Ensuite, il est très dommage que les témoignages ne soient pas anonymisés : beaucoup de collègues craignent de répondre aux enquêtes internes de peur de perdre leur emploi, et préfèrent sauver leur peau plutôt que de soutenir une victime.
En somme, le problème des enquêtes internes est qu’elles ne sont pas réglementées, ce qui m’amène très régulièrement à les contester quand elles affichent des biais.
Que peuvent faire les entreprises pour réellement, sans « femwashing », agir et lutter contre toute forme de sexisme ?

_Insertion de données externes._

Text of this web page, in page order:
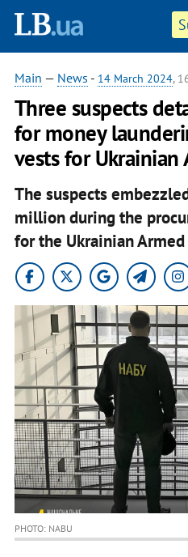
Main — News - 14 March 2024,
Three suspects
for money
vests for Ukrainian
The suspects
million during the
for the Ukrainian Armed
PHOTO: NABU
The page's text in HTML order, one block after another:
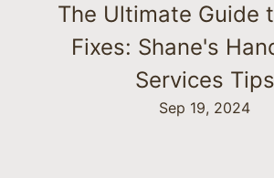
The Ultimate Guide
Fixes: Shane's
Services Tips
Sep 19, 2024
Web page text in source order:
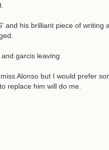
and his brilliant piece of writing
garcis leaving
Alonso but I would prefer
replace him will do me.
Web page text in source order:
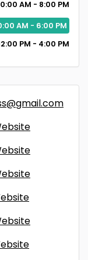
AM - 8:00 PM
AM - 6:00 PM
PM - 4:00 PM
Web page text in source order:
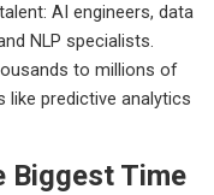
AI engineers, data
NLP specialists.
to millions of
like predictive analytics
Biggest Time
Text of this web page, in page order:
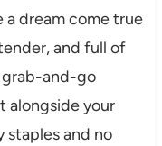
a dream come true
and full of
grab-and-go
alongside your
and no
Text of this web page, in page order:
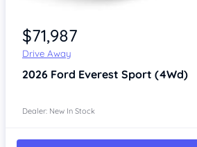
$71,987
Drive Away
2026 Ford Everest Sport (4Wd)
Dealer: New In Stock
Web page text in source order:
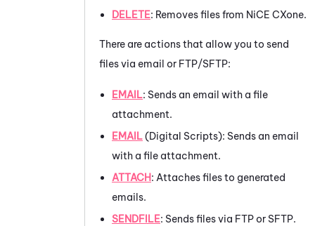
DELETE: Removes files from NiCE CXone.
There are actions that allow you to send
files via email or FTP/SFTP:
EMAIL: Sends an email with a file
attachment.
EMAIL(Digital Scripts): Sends an email
with a file attachment.
ATTACH: Attaches files to generated
emails.
SENDFILE: Sends files via FTP or SFTP.
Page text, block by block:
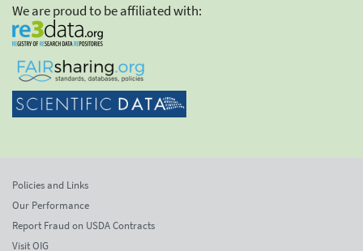
We are proud to be affiliated with:
Policies and Links
Our Performance
Report Fraud on USDA Contracts
Visit OIG
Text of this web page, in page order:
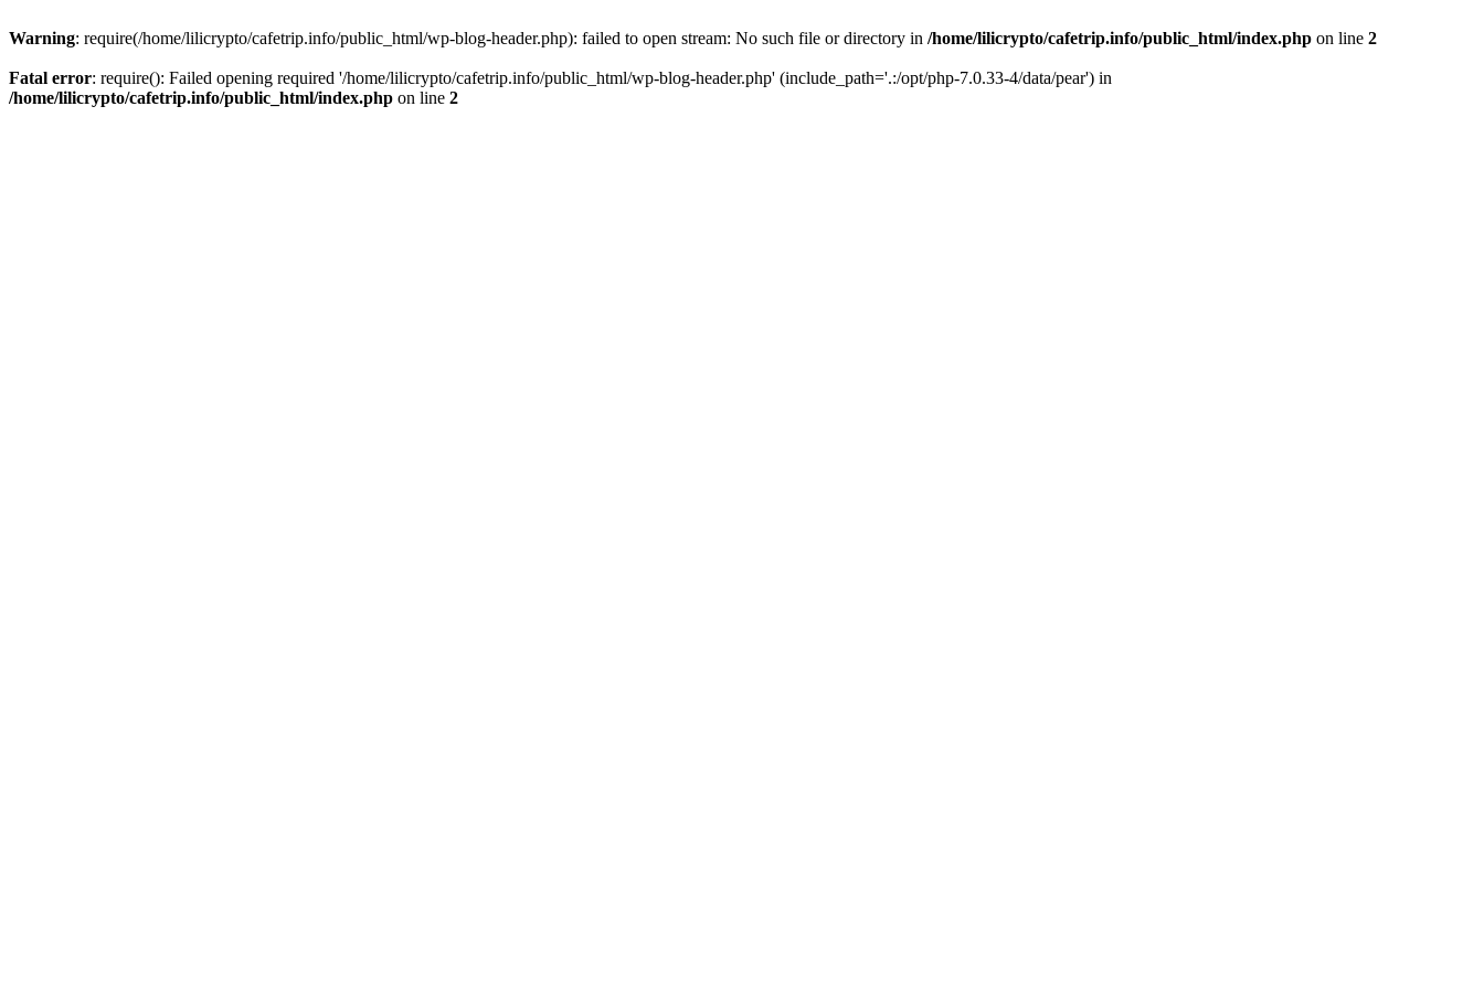
Warning: require(/home/lilicrypto/cafetrip.info/public_html/wp-blog-header.php): failed to open stream: No such file or directory in /home/lilicrypto/cafetrip.info/public_html/index.php on line 2
Fatal error: require(): Failed opening required '/home/lilicrypto/cafetrip.info/public_html/wp-blog-header.php' (include_path='.:/opt/php-7.0.33-4/data/pear') in
/home/lilicrypto/cafetrip.info/public_html/index.php on line 2
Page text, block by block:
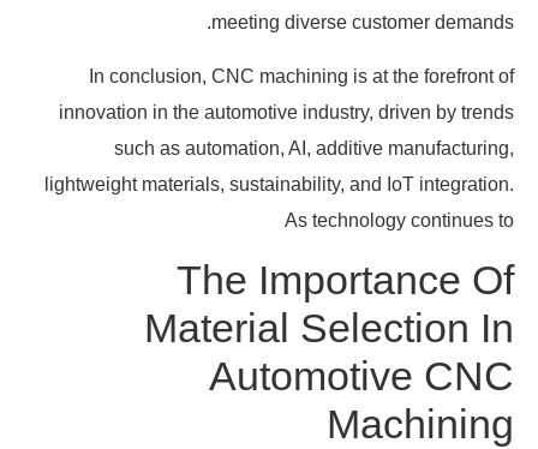
meeting diverse customer demands.
In conclusion, CNC machining is at the forefront of
innovation in the automotive industry, driven by trends
such as automation, AI, additive manufacturing,
lightweight materials, sustainability, and IoT integration.
As technology continues to
The Importance Of
Material Selection In
Automotive CNC
Machining
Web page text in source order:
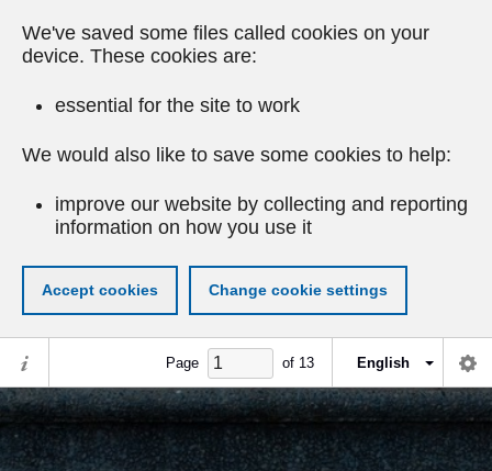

Parler de ces sujets et sensibiliser autour du sexisme est certes nécessaire, mais face à ces situations il est primordial que l’entreprise adopte un comportement exemplaire. Il faut croire davantage les femmes, qui ne se plaignent pas de harcèlement de gaieté de cœur et le font souvent après que plusieurs lignes rouges ont été franchies. Ensuite, et surtout, il semble indispensable de licencier les agresseurs, même s’ils rapportent du chiffre d’affaires ou occupent un poste stratégique. En réalité, c’est parce qu’ils ont un rôle stratégique que l’entreprise doit les licencier : si la stratégie de la structure est définie par une personne violente, comment l’entreprise peut-elle se considérer comme viable ?
"De nombreux cas qui figurent dans mon livre ont eu lieu au sein d’entreprises certifiées B Corp, très engagées en apparence sur l’égalité, mais qui ne mettent rien en œuvre quand il y a des victimes"
Qu’est-ce que ça coûte, de changer ?
Cela peut amener à sacrifier des gens qui "rapportent tant de chiffre d’affaires" : beaucoup d’entreprises choisissent de préserver l’agresseur rentable plutôt que la victime. De nombreux cas qui figurent dans mon livre ont eu lieu au sein d’entreprises certifiées B Corp, très engagées en apparence sur l’égalité, mais qui ne mettent rien en œuvre quand il y a des victimes.
D’un point de vue législatif, quelles pourraient être les actions concrètes et réalistes à même de changer la situation des femmes au travail ?
Sur les écarts de salaire, je suis convaincue que la directive européenne sur la transparence des rémunérations va aider.
Ensuite, il faut instaurer des sanctions dissuasives pour les entreprises coupables de faits de harcèlement ou de discrimination : la moyenne d’indemnisation d’un harcèlement moral en 2019 est de 7 100 euros, ce qui n’est absolument pas dissuasif. Nous avons déjà fait la fête après avoir gagné 20 000 euros sur un procès pour harcèlement sexuel, mais c’est quantité négligeable : il faudrait fixer la condamnation à un an de salaire, là ce serait efficace.
Il est également nécessaire que la justice sociale fonctionne mieux et plus vite pour les victimes en poste, qui se trouvent coincées avec leur harceleur, et leur permettre d’être éligibles à France Travail en cas de démission.
Enfin, les indemnités de chômage sont en baisse constante, là où l’âge de départ à la retraite tend à augmenter : qui va payer pour les années non travaillées de mes clientes qui ne retrouvent pas de travail ? À 55 ans, une femme a du mal à trouver un emploi : dès lors, parce qu’elles ont peur d’être grillées sur le marché de l’emploi par leur employeur fautif, elles se battent moins.